**Task details**. What is needed is an exact copy of the lines in the entries below from the one holding "Setup a k3d cluster [10, 6, 176, 29]" through the one holding "SSCP - Programming 2012-2013 [56, 27]", pictures excluded.

**Supplied data**.
---

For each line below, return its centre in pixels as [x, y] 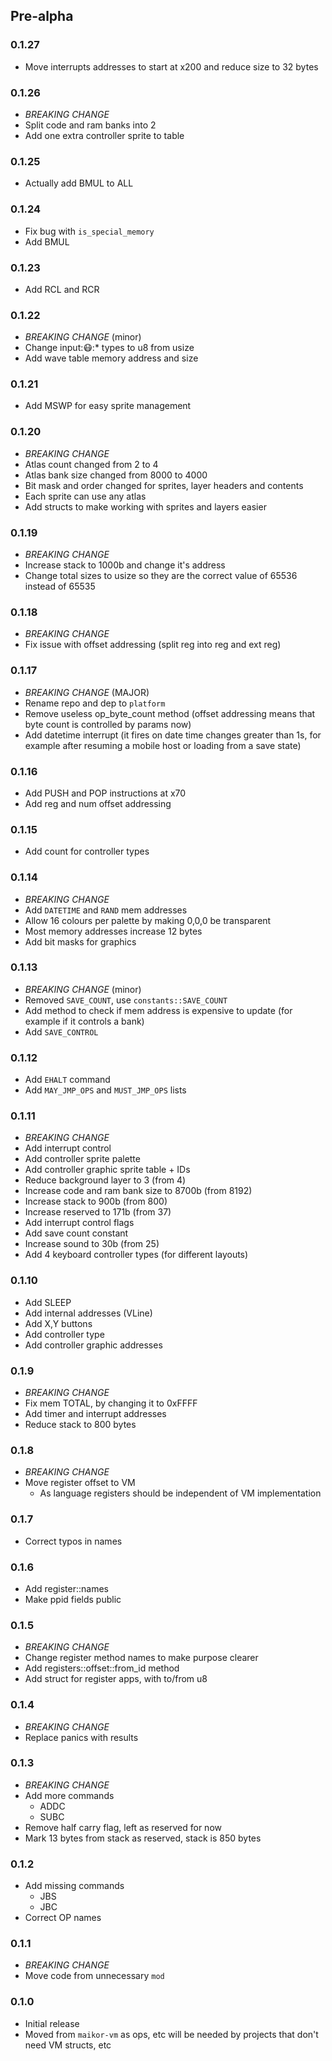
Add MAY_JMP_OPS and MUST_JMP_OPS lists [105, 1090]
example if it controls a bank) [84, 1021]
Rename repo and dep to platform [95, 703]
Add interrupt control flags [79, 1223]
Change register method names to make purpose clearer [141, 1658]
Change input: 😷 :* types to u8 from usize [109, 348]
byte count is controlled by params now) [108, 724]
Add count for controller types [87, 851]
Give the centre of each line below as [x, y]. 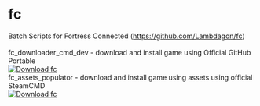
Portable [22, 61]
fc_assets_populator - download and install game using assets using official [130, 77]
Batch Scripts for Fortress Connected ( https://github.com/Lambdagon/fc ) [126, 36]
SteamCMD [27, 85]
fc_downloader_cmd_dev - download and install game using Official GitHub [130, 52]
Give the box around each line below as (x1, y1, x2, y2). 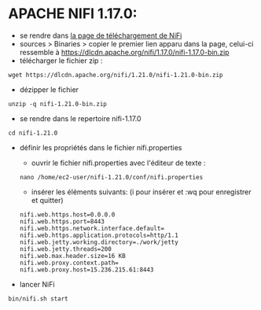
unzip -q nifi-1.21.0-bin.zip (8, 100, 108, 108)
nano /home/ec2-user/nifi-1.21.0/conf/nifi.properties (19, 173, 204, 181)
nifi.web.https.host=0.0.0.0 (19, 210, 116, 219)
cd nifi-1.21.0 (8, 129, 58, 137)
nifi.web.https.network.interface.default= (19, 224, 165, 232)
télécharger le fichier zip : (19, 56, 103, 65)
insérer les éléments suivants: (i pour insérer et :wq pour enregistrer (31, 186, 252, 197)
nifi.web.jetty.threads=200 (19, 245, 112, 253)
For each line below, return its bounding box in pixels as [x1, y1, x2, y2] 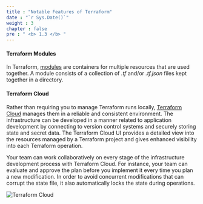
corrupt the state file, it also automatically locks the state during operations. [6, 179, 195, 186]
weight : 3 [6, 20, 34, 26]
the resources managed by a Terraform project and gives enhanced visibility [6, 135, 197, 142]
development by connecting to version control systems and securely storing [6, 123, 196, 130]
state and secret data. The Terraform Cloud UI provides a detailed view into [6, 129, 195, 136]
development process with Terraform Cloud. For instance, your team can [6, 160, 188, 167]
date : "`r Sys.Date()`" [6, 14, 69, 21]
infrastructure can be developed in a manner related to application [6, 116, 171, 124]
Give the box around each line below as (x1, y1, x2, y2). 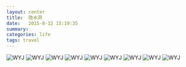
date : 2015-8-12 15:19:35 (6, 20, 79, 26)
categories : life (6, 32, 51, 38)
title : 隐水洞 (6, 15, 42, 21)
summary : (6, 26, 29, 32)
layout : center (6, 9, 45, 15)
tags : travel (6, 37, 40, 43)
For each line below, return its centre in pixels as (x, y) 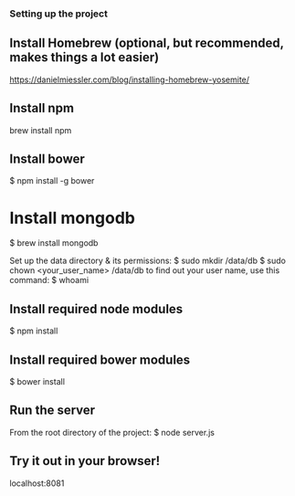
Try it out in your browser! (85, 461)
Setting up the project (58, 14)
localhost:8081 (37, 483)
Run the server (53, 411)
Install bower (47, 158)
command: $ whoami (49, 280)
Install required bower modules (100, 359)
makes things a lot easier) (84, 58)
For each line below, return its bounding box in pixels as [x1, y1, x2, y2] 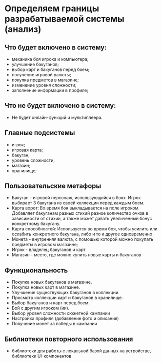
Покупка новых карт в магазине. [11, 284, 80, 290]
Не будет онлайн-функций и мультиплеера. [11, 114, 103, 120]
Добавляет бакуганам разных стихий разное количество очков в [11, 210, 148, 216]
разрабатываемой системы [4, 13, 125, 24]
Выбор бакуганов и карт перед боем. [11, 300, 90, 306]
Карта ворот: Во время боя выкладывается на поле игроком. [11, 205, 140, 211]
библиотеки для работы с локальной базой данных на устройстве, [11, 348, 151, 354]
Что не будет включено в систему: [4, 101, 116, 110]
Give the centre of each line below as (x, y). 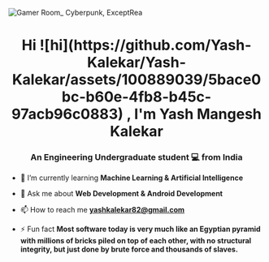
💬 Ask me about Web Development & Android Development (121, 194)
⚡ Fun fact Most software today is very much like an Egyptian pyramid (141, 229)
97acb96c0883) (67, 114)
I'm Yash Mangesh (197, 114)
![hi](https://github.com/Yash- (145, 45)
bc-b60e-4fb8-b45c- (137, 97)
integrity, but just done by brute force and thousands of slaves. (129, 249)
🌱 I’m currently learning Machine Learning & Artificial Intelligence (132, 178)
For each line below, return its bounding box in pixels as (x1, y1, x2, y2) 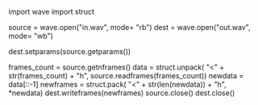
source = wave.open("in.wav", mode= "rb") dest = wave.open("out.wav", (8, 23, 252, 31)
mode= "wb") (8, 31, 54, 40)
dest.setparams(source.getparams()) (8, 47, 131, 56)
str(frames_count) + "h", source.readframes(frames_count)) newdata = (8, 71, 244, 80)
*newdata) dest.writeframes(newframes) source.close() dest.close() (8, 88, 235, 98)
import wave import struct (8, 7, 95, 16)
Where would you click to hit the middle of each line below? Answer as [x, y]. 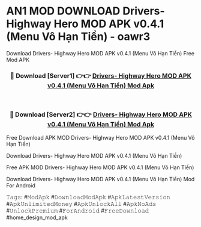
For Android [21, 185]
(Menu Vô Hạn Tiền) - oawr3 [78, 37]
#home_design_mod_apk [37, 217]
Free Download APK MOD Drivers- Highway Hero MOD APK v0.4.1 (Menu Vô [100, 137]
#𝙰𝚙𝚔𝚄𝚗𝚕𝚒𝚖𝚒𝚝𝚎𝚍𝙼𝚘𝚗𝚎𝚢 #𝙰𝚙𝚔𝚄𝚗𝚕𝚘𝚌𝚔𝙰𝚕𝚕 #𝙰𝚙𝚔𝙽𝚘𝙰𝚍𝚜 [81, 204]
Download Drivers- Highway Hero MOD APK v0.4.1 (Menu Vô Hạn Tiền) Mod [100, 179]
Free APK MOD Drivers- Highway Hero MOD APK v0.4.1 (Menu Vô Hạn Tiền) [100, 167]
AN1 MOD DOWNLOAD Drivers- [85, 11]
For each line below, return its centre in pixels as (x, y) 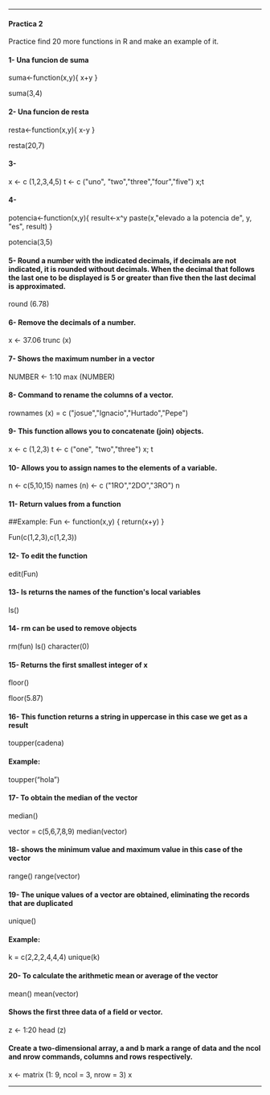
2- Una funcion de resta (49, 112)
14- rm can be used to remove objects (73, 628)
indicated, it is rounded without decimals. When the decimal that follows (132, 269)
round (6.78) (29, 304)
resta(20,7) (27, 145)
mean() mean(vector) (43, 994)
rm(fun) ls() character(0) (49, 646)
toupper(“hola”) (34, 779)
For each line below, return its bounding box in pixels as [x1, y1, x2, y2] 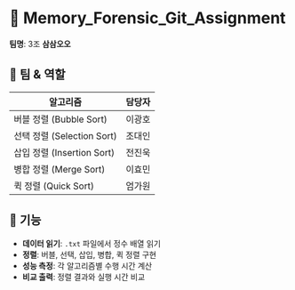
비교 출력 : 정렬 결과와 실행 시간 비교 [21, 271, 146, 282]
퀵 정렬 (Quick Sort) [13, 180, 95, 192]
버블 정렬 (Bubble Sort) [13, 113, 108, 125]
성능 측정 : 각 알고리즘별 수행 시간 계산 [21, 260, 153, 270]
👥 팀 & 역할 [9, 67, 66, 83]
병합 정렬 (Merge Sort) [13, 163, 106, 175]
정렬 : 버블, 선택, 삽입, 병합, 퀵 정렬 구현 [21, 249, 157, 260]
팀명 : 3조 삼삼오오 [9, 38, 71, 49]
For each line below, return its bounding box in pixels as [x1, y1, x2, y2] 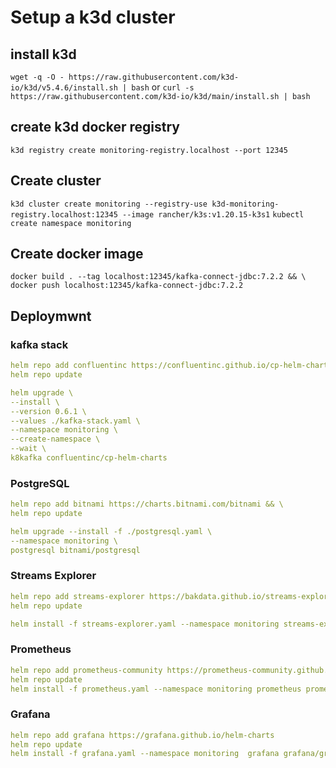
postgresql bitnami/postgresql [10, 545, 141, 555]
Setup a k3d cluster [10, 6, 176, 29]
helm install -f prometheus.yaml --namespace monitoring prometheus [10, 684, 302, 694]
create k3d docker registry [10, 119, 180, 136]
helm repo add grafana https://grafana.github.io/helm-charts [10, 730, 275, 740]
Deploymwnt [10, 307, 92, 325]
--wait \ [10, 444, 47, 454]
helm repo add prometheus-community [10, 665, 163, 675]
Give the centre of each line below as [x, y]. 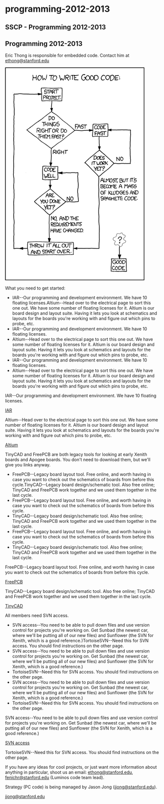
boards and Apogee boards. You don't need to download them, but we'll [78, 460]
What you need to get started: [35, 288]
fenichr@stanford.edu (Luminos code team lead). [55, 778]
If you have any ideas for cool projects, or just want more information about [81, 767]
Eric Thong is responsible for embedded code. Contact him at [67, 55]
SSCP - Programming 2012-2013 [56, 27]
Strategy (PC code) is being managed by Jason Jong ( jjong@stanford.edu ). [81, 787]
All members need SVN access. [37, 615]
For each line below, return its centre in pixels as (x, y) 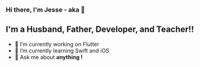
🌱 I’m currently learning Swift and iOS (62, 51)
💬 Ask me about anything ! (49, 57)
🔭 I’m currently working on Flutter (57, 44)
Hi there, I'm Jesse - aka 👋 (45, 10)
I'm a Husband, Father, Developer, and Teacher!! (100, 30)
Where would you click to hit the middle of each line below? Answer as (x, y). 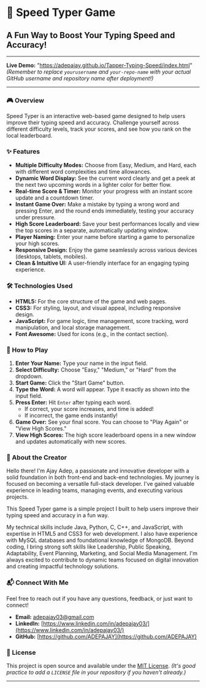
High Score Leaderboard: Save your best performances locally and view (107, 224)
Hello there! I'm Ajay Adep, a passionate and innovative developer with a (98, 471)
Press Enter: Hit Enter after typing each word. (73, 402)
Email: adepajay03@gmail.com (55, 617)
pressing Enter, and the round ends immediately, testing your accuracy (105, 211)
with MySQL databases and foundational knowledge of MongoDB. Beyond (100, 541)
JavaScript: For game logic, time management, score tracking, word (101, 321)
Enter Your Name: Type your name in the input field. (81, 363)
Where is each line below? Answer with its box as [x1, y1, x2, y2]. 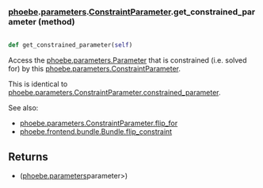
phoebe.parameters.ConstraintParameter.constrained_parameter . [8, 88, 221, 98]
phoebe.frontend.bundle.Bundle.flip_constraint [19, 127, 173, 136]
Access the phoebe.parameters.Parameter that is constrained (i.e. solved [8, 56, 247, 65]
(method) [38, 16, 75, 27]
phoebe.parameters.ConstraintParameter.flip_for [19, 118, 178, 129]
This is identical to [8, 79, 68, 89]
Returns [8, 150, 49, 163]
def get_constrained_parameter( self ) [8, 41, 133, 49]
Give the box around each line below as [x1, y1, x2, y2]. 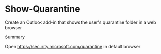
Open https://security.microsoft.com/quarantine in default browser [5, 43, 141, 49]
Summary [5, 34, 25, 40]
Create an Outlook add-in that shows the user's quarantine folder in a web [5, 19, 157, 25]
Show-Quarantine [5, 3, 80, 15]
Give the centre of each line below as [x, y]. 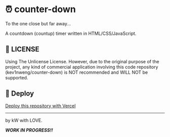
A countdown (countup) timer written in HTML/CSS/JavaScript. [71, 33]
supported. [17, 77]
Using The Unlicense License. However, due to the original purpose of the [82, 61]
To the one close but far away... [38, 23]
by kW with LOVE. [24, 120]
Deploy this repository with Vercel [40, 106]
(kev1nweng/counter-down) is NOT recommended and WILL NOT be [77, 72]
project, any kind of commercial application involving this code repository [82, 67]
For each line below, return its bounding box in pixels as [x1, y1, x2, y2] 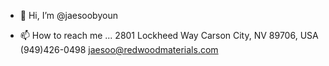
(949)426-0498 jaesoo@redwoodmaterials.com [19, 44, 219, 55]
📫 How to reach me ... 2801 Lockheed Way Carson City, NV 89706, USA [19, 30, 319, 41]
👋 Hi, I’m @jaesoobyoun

---

**Answer to this exercise**.
Setup a k3d cluster [10, 6, 176, 29]
helm install -f prometheus.yaml --namespace monitoring prometheus [10, 684, 302, 694]
create k3d docker registry [10, 119, 180, 136]
helm repo add grafana https://grafana.github.io/helm-charts [10, 730, 275, 740]
Deploymwnt [10, 307, 92, 325]
--wait \ [10, 444, 47, 454]
helm repo add prometheus-community [10, 665, 163, 675]
Give the centre of each line below as [x, y]. 
boards and Apogee boards. You don't need to download them, but we'll [78, 460]
What you need to get started: [35, 288]
fenichr@stanford.edu (Luminos code team lead). [55, 778]
If you have any ideas for cool projects, or just want more information about [81, 767]
Eric Thong is responsible for embedded code. Contact him at [67, 55]
SSCP - Programming 2012-2013 [56, 27]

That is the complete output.